Sequence-dependent but not sequence-specific piRNA adhesion traps mRNAs to the germ plasm

The conserved Piwi family of proteins and piwi-interacting RNAs (piRNAs) play a central role in genomic stability, which is inextricably tied with germ cell formation, by forming ribonucleoproteins (piRNPs) that silence transposable elements (TEs)(1). In Drosophila melanogaster and other animals, primordial germ cell (PGC) specification in the developing embryo is driven by maternal mRNAs and proteins that assemble into specialized mRNPs localized in the germ (pole) plasm at the posterior of the oocyte(2,3). Maternal piRNPs, especially those loaded on Aubergine (Aub), a Piwi protein, are transmitted to the germ plasm to initiate transposon silencing in the offspring germline(4–7). Transport of mRNAs to the oocyte by midoogenesis is an active, microtubule-dependent process(8); mRNAs necessary for PGC formation are enriched in the germ plasm at late oogenesis via a diffusion and entrapment mechanism, whose molecular identity remains unknown(8,9).
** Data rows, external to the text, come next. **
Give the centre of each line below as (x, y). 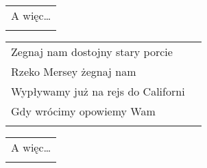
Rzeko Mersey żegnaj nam (74, 71)
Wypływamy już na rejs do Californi (98, 91)
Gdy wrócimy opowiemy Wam (83, 111)
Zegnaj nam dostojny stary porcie (92, 52)

Aub is a central component of germ granule RNPs, which house mRNAs in the germ plasm(10–12) and interactions between Aub and Tudor are essential for the formation of germ granules(13–16). Here we show that Aub-loaded piRNAs use partial base pairing characteristic of Argonaute RNPs to bind mRNAs randomly, acting as an adhesive trap that captures mRNAs in the germ plasm, in a Tudor-dependent manner. Strikingly, germ plasm mRNAs in Drosophilids are generally longer and more abundant than other mRNAs, suggesting that they provide more target sites for piRNAs to promote their preferential tethering in germ granules. Thus complexes containing Tudor, Aub piRNPs and mRNAs couple piRNA inheritance with germline specification. Our findings reveal an unexpected function for Piwi ribonucleoprotein complexes in mRNA trapping that may be generally relevant to the function of animal germ granules.